Was im Effektivzinssatz stecken muss

Damit der Effektivzins tatsächlich vergleichbar ist, muss er alle mit dem Kredit verbundenen und der Bank bekannten Kosten enthalten: die laufenden Zinsen, eine einmalige Bearbeitungsgebühr, eine etwaige laufende Kontoführungsgebühr für das Kreditkonto sowie Kosten für verpflichtend vorgeschriebene Nebenleistungen wie eine Schätzung bei einer besicherten Finanzierung.
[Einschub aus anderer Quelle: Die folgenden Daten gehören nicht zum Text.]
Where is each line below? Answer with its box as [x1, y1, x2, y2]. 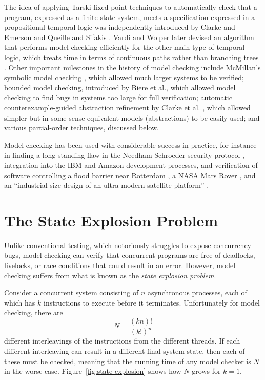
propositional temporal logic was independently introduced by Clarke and [4, 22, 235, 32]
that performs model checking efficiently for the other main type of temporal [4, 42, 245, 52]
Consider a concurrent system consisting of [4, 287, 139, 298]
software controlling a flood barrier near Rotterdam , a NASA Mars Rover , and [4, 169, 256, 180]
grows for [192, 366, 221, 376]
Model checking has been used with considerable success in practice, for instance [4, 139, 257, 150]
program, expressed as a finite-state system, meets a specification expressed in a [4, 11, 255, 22]
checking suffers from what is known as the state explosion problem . [4, 270, 216, 280]

Nicht enthalten sind dagegen Leistungen, die freiwillig und unabhängig vom Kreditvertrag gewählt werden, etwa eine freiwillige Kreditrestschuldversicherung, die gesondert ausgewiesen werden muss. Wer zwei Angebote nebeneinanderlegt, sollte deshalb genau prüfen, ob beide Effektivzinssätze auf derselben Grundlage berechnet wurden, und im Zweifel bei der Bank nachfragen, welche Kostenbestandteile jeweils eingerechnet sind. Eine strukturierte Vorgehensweise beim Vergleich mehrerer Angebote, unabhängig von der konkreten Kreditart, zeigt der Beitrag Kreditvergleich, so geht’s richtig. Die hier beschriebenen Mechanismen gelten grundsätzlich gleich, ob es sich um einen Privatkredit, einen Autokredit oder eine andere Kreditform handelt, nur die Höhe von Aufschlag und Besicherungsanforderungen unterscheidet sich je nach Verwendungszweck.

Stand der Angaben: EZB-Leitzinsen laut EZB, Stand 17. Juni 2026. 3-Monats-Euribor laut Euribor-Rates.eu, Stand 11. August 2026. Effektivzins und Verbraucherkreditgesetz nach Infina. Rechenbeispiel mit angenommenen, nicht realen Zinssätzen selbst nachgerechnet, Zinssätze einzelner Banken ändern sich laufend.